Write out every line exactly, from the start of the records below to the line with "Configure a list of git", and stop there. Don't write out the pictures.

Records from a collection
----------

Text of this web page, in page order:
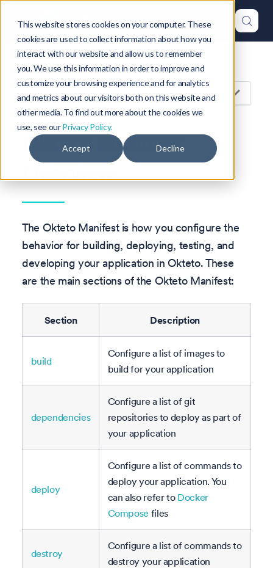
This website stores cookies on your computer. These
cookies are used to collect information about how you
interact with our website and allow us to remember
you. We use this information in order to improve and
customize your browsing experience and for analytics
and metrics about our visitors both on this website and
other media. To find out more about the cookies we
use, see ourPrivacy Policy.
Accept Decline
On this page
Okteto Manifest
Overview
The Okteto Manifest is how you configure the
behavior for building, deploying, testing, and
developing your application in Okteto. These
are the main sections of the Okteto Manifest:
Section Description
build
Configure a list of images to
build for your application
dependencies
Configure a list of git
repositories to deploy as part of
your application
deploy
Configure a list of commands to
deploy your application. You
can also refer to Docker
Compose files
destroy
Configure a list of commands to
destroy your application
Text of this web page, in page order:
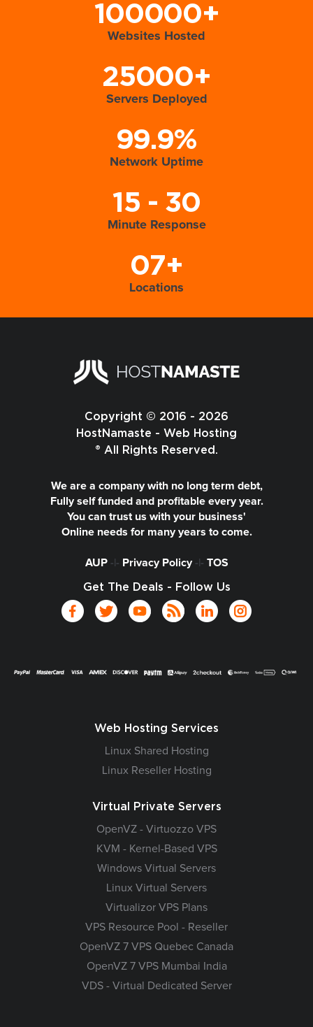
100000+
Websites Hosted
25000+
Servers Deployed
99.9%
Network Uptime
15 - 30
Minute Response
07+
Locations
Copyright © 2016 - 2026
HostNamaste - Web Hosting
® All Rights Reserved.
We are a company with no long term debt,
Fully self funded and profitable every year.
You can trust us with your business'
Online needs for many years to come.
AUP-|- Privacy Policy-|- TOS
Get The Deals - Follow Us
Web Hosting Services
Linux Shared Hosting
Linux Reseller Hosting
Virtual Private Servers
OpenVZ - Virtuozzo VPS
KVM - Kernel-Based VPS
Windows Virtual Servers
Linux Virtual Servers
Virtualizor VPS Plans
VPS Resource Pool - Reseller
OpenVZ 7 VPS Quebec Canada
OpenVZ 7 VPS Mumbai India
VDS - Virtual Dedicated Server
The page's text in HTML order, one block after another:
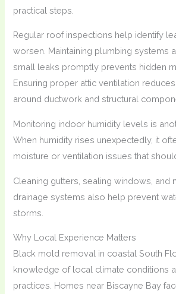
practical steps.
Regular roof inspections help identify
worsen. Maintaining plumbing systems
small leaks promptly prevents hidden
Ensuring proper attic ventilation
around ductwork and structural
Monitoring indoor humidity levels is
When humidity rises unexpectedly, it
moisture or ventilation issues that
Cleaning gutters, sealing windows, and
drainage systems also help prevent
storms.
Why Local Experience Matters
Black mold removal in coastal South
knowledge of local climate conditions
practices. Homes near Biscayne Bay
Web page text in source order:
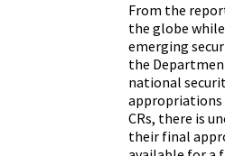
From the
the globe
emerging
the
national
appropriations
CRs, there is
their final
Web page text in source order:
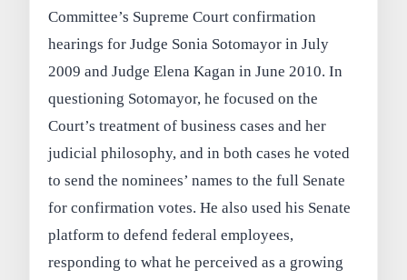
Committee’s Supreme Court confirmation
hearings for Judge Sonia Sotomayor in July
2009 and Judge Elena Kagan in June 2010. In
questioning Sotomayor, he focused on the
Court’s treatment of business cases and her
judicial philosophy, and in both cases he voted
to send the nominees’ names to the full Senate
for confirmation votes. He also used his Senate
platform to defend federal employees,
responding to what he perceived as a growing
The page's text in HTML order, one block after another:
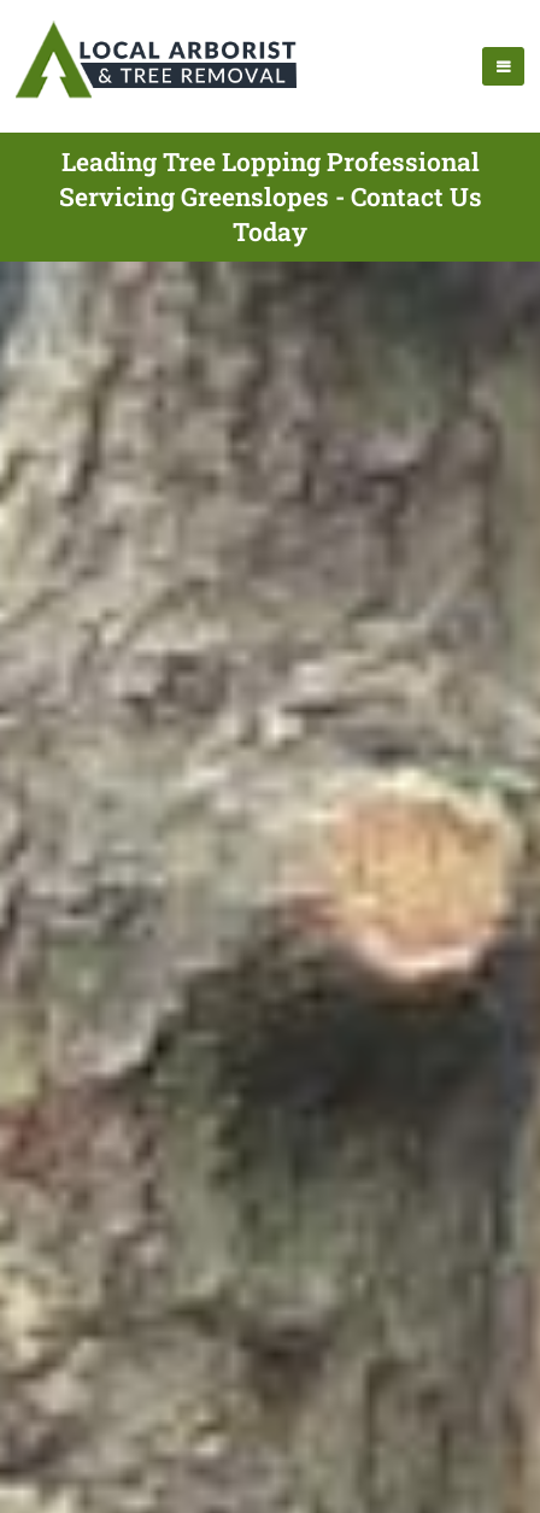
Leading Tree Lopping Professional
Servicing Greenslopes - Contact Us
Today
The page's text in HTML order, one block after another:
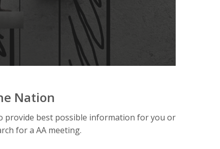
Nation
provide best possible information for you or
for a AA meeting.
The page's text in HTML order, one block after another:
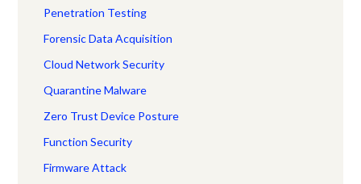
Penetration Testing
Forensic Data Acquisition
Cloud Network Security
Quarantine Malware
Zero Trust Device Posture
Function Security
Firmware Attack

----------

Result of the exercise:
Text of this web page, in page order:
This website stores cookies on your computer. These
cookies are used to collect information about how you
interact with our website and allow us to remember
you. We use this information in order to improve and
customize your browsing experience and for analytics
and metrics about our visitors both on this website and
other media. To find out more about the cookies we
use, see ourPrivacy Policy.
Accept Decline
On this page
Okteto Manifest
Overview
The Okteto Manifest is how you configure the
behavior for building, deploying, testing, and
developing your application in Okteto. These
are the main sections of the Okteto Manifest:
Section Description
build
Configure a list of images to
build for your application
dependencies
Configure a list of git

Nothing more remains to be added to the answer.